§ **Activity**
Find the line below with "Fill out your" and the line with "Route 53 works". Output them and the lines between, exactly, but not the pictures.

§ **Provided information**
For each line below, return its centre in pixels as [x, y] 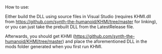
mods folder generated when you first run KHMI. [54, 46]
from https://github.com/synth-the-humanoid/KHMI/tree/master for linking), [81, 22]
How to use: [17, 7]
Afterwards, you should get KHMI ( [40, 36]
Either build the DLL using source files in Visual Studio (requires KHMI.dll [78, 16]
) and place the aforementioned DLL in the [105, 41]
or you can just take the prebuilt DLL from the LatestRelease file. [70, 27]
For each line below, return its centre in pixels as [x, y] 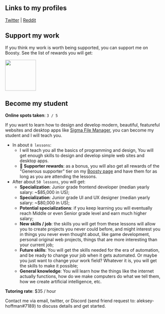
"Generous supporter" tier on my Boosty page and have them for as [88, 171]
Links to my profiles [36, 8]
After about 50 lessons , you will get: [49, 182]
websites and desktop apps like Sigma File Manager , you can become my [80, 130]
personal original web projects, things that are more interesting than [88, 240]
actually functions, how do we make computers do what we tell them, [90, 276]
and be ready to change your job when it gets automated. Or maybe [88, 255]
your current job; [37, 245]
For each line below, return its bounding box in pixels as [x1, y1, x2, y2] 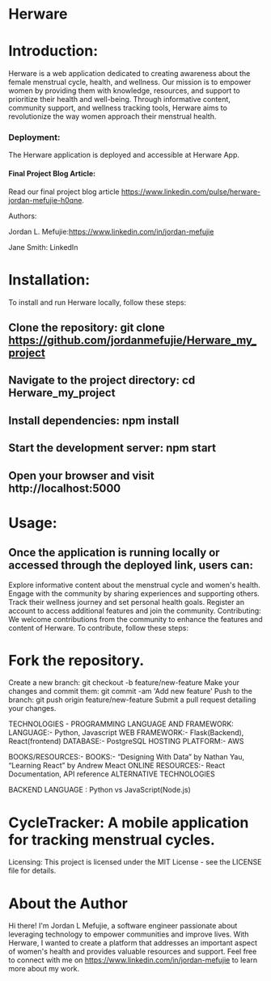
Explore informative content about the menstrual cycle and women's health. [8, 580, 260, 590]
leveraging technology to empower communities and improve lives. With [8, 929, 249, 939]
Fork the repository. [8, 651, 145, 670]
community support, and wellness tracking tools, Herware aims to [8, 103, 228, 113]
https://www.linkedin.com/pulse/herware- [121, 187, 261, 197]
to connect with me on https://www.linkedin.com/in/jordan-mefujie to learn [8, 955, 257, 965]
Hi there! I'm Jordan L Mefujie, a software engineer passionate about [8, 921, 238, 931]
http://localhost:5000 [8, 481, 121, 495]
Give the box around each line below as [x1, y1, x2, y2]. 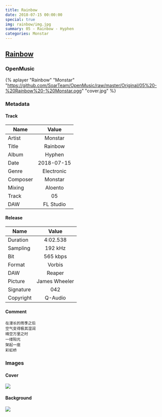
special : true [5, 17, 36, 22]
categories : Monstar [5, 31, 49, 36]
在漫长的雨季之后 [5, 321, 36, 326]
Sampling [8, 245, 31, 252]
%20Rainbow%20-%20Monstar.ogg [5, 88, 82, 94]
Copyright [8, 294, 32, 301]
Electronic [42, 168, 67, 175]
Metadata [5, 100, 30, 107]
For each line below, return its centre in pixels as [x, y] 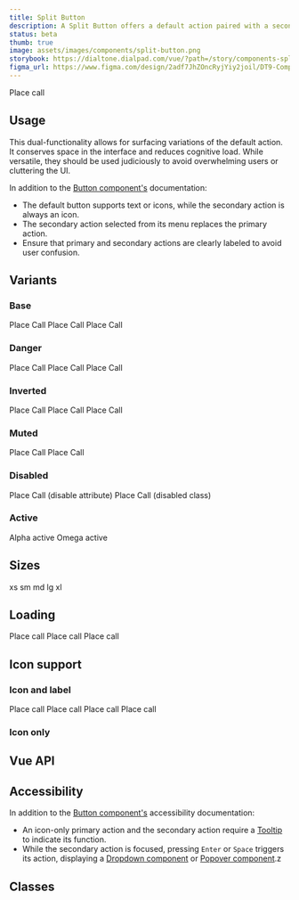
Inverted [28, 390]
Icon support [46, 664]
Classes [32, 886]
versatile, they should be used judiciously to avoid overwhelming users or [144, 160]
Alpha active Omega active [59, 537]
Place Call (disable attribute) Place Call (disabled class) [110, 495]
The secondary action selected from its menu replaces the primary [145, 224]
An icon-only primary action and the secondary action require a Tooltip [152, 830]
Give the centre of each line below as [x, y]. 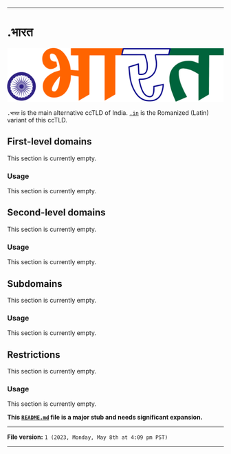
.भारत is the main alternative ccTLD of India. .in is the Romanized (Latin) [108, 112]
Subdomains [35, 284]
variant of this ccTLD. [37, 120]
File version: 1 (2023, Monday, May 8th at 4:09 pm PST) [88, 437]
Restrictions [34, 355]
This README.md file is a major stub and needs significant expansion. [105, 418]
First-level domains [49, 142]
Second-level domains [56, 213]
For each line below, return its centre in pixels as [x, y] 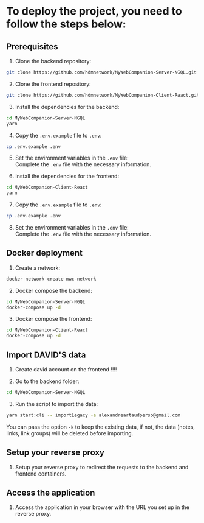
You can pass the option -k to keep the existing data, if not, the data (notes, [101, 427]
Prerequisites [32, 47]
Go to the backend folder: [47, 381]
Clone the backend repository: [53, 61]
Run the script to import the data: [56, 404]
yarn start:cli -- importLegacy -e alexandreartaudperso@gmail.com [93, 415]
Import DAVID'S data [46, 355]
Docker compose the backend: [54, 290]
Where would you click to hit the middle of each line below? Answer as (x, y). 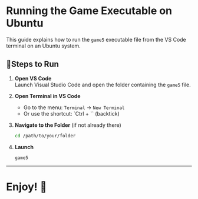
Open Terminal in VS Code (47, 96)
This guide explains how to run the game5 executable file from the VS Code (96, 39)
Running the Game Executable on (89, 11)
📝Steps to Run (32, 64)
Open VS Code (33, 78)
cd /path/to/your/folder (45, 136)
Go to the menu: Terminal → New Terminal (74, 107)
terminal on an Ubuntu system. (43, 46)
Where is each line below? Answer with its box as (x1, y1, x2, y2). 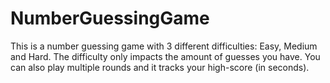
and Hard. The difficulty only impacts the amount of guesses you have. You (10, 50, 321, 62)
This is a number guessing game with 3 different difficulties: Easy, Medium (10, 40, 318, 52)
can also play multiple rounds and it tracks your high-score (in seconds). (10, 61, 310, 73)
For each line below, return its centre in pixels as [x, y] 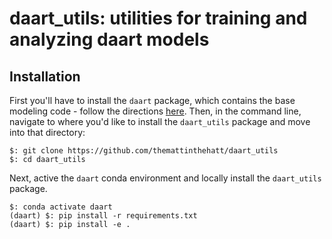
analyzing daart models [109, 39]
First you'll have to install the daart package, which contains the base [152, 100]
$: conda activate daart [61, 207]
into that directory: [47, 132]
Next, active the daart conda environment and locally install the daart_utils [165, 178]
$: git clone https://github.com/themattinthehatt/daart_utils [144, 151]
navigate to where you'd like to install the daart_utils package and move [160, 121]
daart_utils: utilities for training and [158, 18]
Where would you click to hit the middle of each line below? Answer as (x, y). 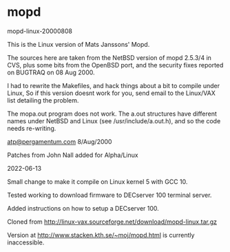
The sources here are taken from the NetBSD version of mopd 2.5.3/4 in (109, 57)
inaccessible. (26, 242)
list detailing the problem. (43, 100)
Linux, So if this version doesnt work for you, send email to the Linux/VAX (111, 93)
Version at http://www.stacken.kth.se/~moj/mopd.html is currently (101, 235)
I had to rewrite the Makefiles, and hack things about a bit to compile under (114, 85)
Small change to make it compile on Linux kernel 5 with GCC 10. (97, 181)
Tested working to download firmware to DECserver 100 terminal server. (109, 195)
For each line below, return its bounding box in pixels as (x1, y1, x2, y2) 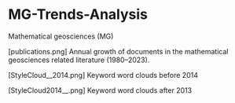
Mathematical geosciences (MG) (8, 31, 114, 41)
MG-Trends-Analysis (8, 6, 148, 24)
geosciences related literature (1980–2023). (8, 55, 150, 64)
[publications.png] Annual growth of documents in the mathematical (8, 46, 229, 56)
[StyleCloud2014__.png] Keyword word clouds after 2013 (8, 85, 193, 95)
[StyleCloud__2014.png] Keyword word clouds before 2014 (8, 70, 199, 79)
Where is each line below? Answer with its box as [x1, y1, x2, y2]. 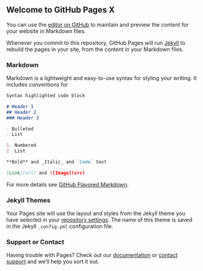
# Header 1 [6, 103, 34, 110]
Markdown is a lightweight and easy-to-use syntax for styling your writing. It [6, 75, 197, 82]
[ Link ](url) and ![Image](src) [6, 170, 85, 176]
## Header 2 [6, 109, 36, 115]
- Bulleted [6, 125, 34, 132]
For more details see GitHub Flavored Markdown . [6, 181, 129, 188]
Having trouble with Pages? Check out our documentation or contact [6, 252, 178, 259]
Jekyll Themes [6, 196, 51, 204]
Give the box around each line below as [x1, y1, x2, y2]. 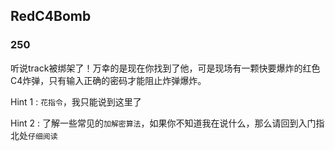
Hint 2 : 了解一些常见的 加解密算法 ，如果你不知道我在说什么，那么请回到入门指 [10, 117, 325, 129]
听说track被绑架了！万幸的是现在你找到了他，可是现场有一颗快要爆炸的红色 [10, 62, 321, 74]
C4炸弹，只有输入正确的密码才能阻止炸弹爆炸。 [10, 74, 207, 86]
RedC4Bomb [10, 8, 92, 25]
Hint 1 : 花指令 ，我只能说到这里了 [10, 95, 142, 108]
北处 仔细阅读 [10, 129, 58, 141]
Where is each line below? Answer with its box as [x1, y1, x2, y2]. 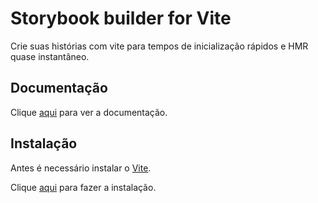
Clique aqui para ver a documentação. [10, 106, 168, 118]
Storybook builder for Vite [10, 7, 232, 30]
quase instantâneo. [10, 50, 90, 62]
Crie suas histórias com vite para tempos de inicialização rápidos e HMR [10, 40, 309, 52]
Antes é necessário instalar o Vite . [10, 162, 152, 174]
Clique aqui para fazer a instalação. [10, 181, 157, 193]
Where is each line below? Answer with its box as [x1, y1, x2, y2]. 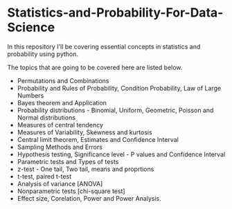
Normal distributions [17, 113, 76, 122]
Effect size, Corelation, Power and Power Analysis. [17, 194, 161, 202]
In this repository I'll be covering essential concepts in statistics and [7, 42, 201, 51]
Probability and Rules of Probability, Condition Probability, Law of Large [17, 84, 222, 92]
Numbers [17, 91, 44, 100]
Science [7, 19, 55, 35]
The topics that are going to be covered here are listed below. [7, 63, 183, 71]
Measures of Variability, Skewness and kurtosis [17, 128, 152, 136]
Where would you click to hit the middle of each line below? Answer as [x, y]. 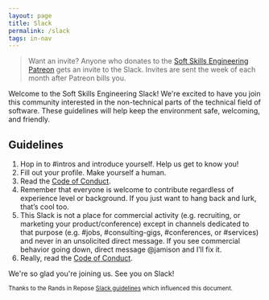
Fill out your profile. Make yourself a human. [93, 173]
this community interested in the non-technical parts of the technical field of [135, 102]
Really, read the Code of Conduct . [76, 258]
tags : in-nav [30, 38]
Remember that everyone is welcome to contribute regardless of [127, 190]
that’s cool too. [45, 207]
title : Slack [30, 23]
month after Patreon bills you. [77, 78]
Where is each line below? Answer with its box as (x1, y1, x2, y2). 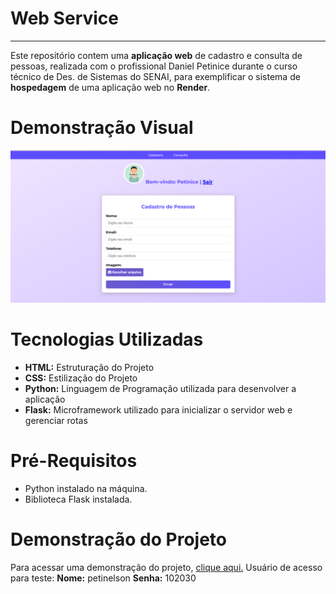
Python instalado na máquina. (24, 482, 148, 494)
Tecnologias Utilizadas (10, 328, 204, 351)
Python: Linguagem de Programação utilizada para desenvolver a (24, 382, 297, 394)
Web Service (10, 7, 120, 30)
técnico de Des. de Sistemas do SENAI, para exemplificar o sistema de (10, 70, 301, 82)
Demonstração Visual (10, 117, 194, 139)
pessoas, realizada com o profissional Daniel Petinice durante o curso (10, 60, 298, 72)
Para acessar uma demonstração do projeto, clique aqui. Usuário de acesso (10, 561, 323, 573)
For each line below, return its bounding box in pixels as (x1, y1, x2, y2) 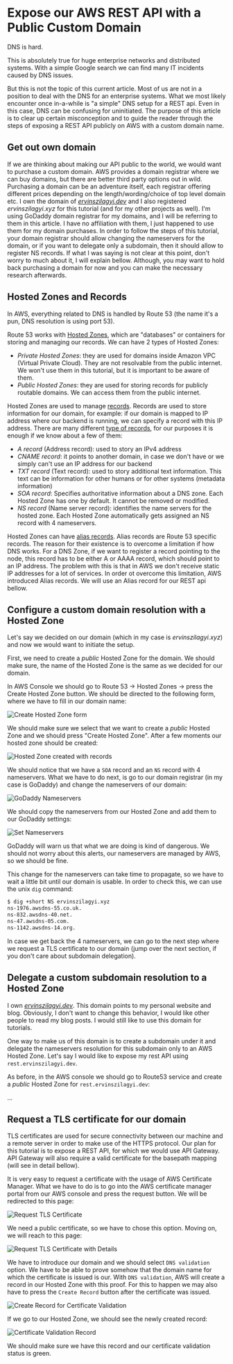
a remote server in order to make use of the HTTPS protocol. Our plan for (7, 1139, 216, 1148)
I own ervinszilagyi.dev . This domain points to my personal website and (7, 1001, 212, 1009)
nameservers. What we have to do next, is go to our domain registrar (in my (7, 773, 223, 782)
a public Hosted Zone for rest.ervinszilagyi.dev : (7, 1080, 150, 1088)
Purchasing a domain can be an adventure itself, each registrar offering (7, 182, 211, 191)
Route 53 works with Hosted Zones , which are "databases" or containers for (7, 330, 225, 339)
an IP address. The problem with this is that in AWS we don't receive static (7, 561, 220, 570)
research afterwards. (7, 271, 67, 279)
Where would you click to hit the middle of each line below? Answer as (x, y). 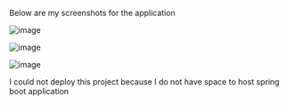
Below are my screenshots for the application (92, 13)
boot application (39, 91)
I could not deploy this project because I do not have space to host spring (144, 82)
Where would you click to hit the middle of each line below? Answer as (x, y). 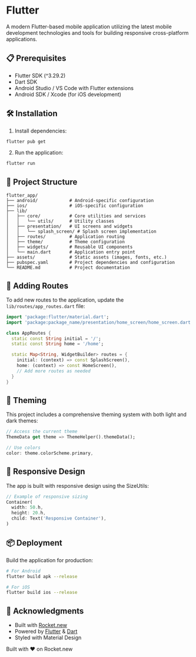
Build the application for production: (49, 560)
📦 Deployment (34, 543)
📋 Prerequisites (36, 59)
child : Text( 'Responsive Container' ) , (59, 519)
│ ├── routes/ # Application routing (66, 237)
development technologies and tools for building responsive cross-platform (97, 32)
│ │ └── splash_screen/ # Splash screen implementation (82, 232)
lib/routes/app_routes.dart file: (46, 306)
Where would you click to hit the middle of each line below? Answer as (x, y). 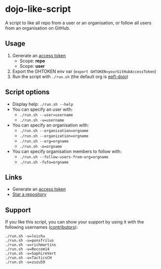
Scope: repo (32, 61)
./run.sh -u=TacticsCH (28, 258)
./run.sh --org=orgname (44, 141)
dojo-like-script (38, 9)
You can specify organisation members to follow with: (67, 151)
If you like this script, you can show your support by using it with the (75, 222)
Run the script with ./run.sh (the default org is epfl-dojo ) (70, 76)
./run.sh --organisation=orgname (54, 131)
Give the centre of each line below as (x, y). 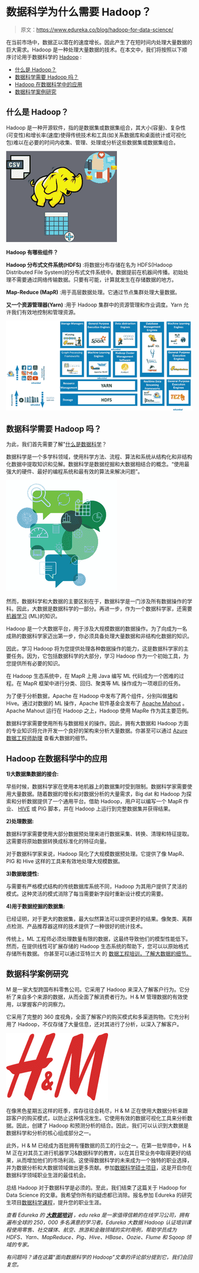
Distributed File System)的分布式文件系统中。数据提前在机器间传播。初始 (95, 272)
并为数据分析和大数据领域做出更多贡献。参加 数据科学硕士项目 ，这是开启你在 (99, 1167)
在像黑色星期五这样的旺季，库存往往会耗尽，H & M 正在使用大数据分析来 (94, 1110)
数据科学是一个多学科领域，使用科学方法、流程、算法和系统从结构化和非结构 (99, 457)
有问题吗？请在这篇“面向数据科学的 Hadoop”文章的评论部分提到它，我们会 (97, 1257)
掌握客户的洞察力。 (45, 1004)
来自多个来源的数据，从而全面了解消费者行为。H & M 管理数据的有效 (99, 997)
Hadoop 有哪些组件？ (32, 252)

§ **Solution for this problem**
Fill out your profile. Make yourself a human. [93, 173]
this community interested in the non-technical parts of the technical field of [135, 102]
Really, read the Code of Conduct . [76, 258]
tags : in-nav [30, 38]
Remember that everyone is welcome to contribute regardless of [127, 190]
that’s cool too. [45, 207]
title : Slack [30, 23]
month after Patreon bills you. [77, 78]
Where is each line below? Answer with its box as (x1, y1, x2, y2). 
Python instalado na máquina. (24, 482, 148, 494)
Tecnologias Utilizadas (10, 328, 204, 351)
Python: Linguagem de Programação utilizada para desenvolver a (24, 382, 297, 394)
Web Service (10, 7, 120, 30)
técnico de Des. de Sistemas do SENAI, para exemplificar o sistema de (10, 70, 301, 82)
Demonstração Visual (10, 117, 194, 139)
pessoas, realizada com o profissional Daniel Petinice durante o curso (10, 60, 298, 72)
Para acessar uma demonstração do projeto, clique aqui. Usuário de acesso (10, 561, 323, 573)
For each line below, return its bounding box in pixels as (x1, y1, x2, y2) 
a remote server in order to make use of the HTTPS protocol. Our plan for (7, 1139, 216, 1148)
I own ervinszilagyi.dev . This domain points to my personal website and (7, 1001, 212, 1009)
nameservers. What we have to do next, is go to our domain registrar (in my (7, 773, 223, 782)
a public Hosted Zone for rest.ervinszilagyi.dev : (7, 1080, 150, 1088)
Purchasing a domain can be an adventure itself, each registrar offering (7, 182, 211, 191)
Route 53 works with Hosted Zones , which are "databases" or containers for (7, 330, 225, 339)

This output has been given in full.